The article was pretty good too until it got to this part:
Nonetheless, the project was easily thorough enough to net some striking findings. For example, the research revealed that of the 4,200 yeast proteins scrutinized, a full 527 of them -- or about one in eight - work in the energy-converting organelle, the mitochondrion. O'Shea speculates that the mitochondrion may have such a large share of the proteins because, in addition to it vital energy conversion function, this organelle is believed to be derived from a separate organism - a bacterial parasite or pathogen that invaded our ancient ancestral cell.
This of course is ridiculous and totally false. No life can exist without energy and some form of ATP synthesis needs to be used for any cell to obtain that energy. This ATP synthesis takes different forms in different organisms such as plants which use chloroplasts instead of mitochondria, but they all required it from the beginning.
Yup, and I said that, chloroplasts are another, as I already said. However, the system is quite involved, in fact it has slight differeneces in species with different lifestyles, but in all cases that very involved system had to be there from day one of that living thing because life cannot exist without energy.
Correct, they are not alive, they cannot reproduce for one thing. A living organism requires many things, one of the essentials is energy.
Mycoplasma pneumoniae is one of the smallest bacteria known with a cell diameter of about 0.5 mm and a genome size of 816 kbp coding for 687 genes. The annotation of the complete genome sequence made it possible to predict functions for 68% of the genes. This information is sufficient to understand metabolic pathways and the synthesis of macromolecules, but more knowledge is required for understanding the three key processes characterizing all living systems that are metabolism, defined as the sum of all chemical reactions taking place in the cell, reproduction and adaptation.
From: Richard Hrennmann's Home Page.
Yup, and I said that, chloroplasts are another, as I already said.
You're dancing around the point, which is that there certainly are cells which do not require seperate organelles, whether mitocondria or chloroplasts, to produce energy, for instance all procaryotes. Therefore your objection to the theory of a parasitic origin of mitochondria is not valid.

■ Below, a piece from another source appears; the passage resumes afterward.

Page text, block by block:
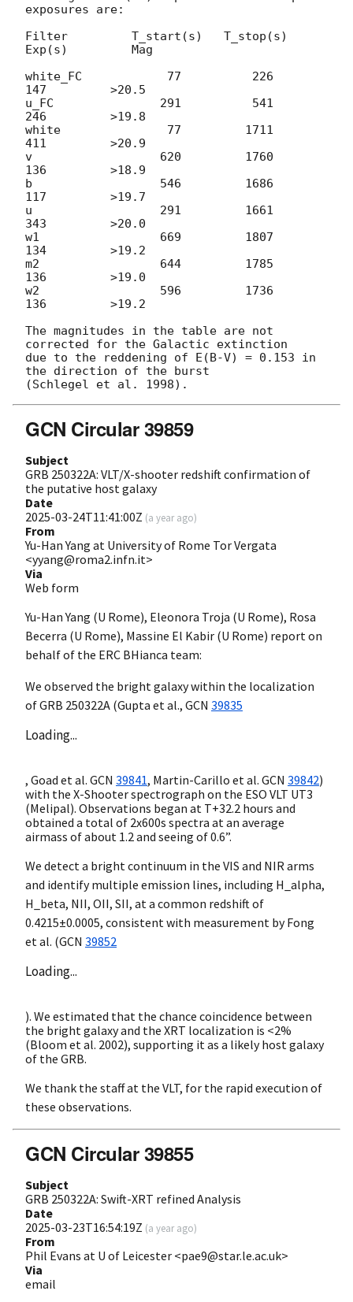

Of course it is - because whatever organism it was, already had to have a way to make energy to be alive. Mitochondria, like chloroplasts are not individual organisms any more than the the stomach or the lungs are individual organisms and not even evolutionists are stupid/dishonest enough to claim that stomachs and lungs were parasitic organisms.
Mitochondria, like chloroplasts are not individual organisms...
Then why do they have their own DNA?
As 0.5 mm is absolutely huge when it comes to bacteria, one can pretty much dismiss this "expert's" claims.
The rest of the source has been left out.